----- INPUT RECORDS -----

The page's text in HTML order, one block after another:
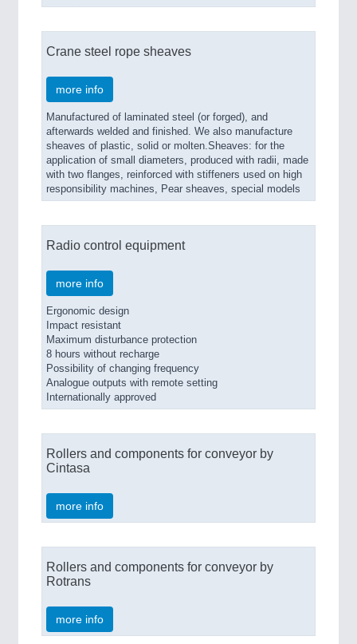
Crane steel rope sheaves
more info
Manufactured of laminated steel (or forged), and
afterwards welded and finished. We also manufacture
sheaves of plastic, solid or molten.Sheaves: for the
application of small diameters, produced with radii, made
with two flanges, reinforced with stiffeners used on high
responsibility machines, Pear sheaves, special models
Radio control equipment
more info
Ergonomic design
Impact resistant
Maximum disturbance protection
8 hours without recharge
Possibility of changing frequency
Analogue outputs with remote setting
Internationally approved
Rollers and components for conveyor by
Cintasa
more info
Rollers and components for conveyor by
Rotrans
more info
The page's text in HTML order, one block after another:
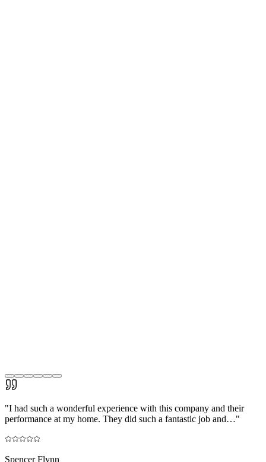
"I had such a wonderful experience with this company and their
performance at my home. They did such a fantastic job and…"
Spencer Flynn
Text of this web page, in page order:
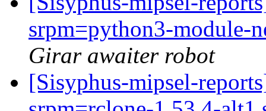
srpm=python3-module-
Girar awaiter robot
[Sisyphus-mipsel-

-----

> _WHAT YOU NEED TO DO_
Omit the pictures, then quote the rest of the material above exactly.

> _RESPONSE AREA_
The page's text in HTML order, one block after another:
Crane steel rope sheaves
more info
Manufactured of laminated steel (or forged), and
afterwards welded and finished. We also manufacture
sheaves of plastic, solid or molten.Sheaves: for the
application of small diameters, produced with radii, made
with two flanges, reinforced with stiffeners used on high
responsibility machines, Pear sheaves, special models
Radio control equipment
more info
Ergonomic design
Impact resistant
Maximum disturbance protection
8 hours without recharge
Possibility of changing frequency
Analogue outputs with remote setting
Internationally approved
Rollers and components for conveyor by
Cintasa
more info
Rollers and components for conveyor by
Rotrans
more info
The page's text in HTML order, one block after another:
"I had such a wonderful experience with this company and their
performance at my home. They did such a fantastic job and…"
Spencer Flynn
Text of this web page, in page order:
srpm=python3-module-
Girar awaiter robot
[Sisyphus-mipsel-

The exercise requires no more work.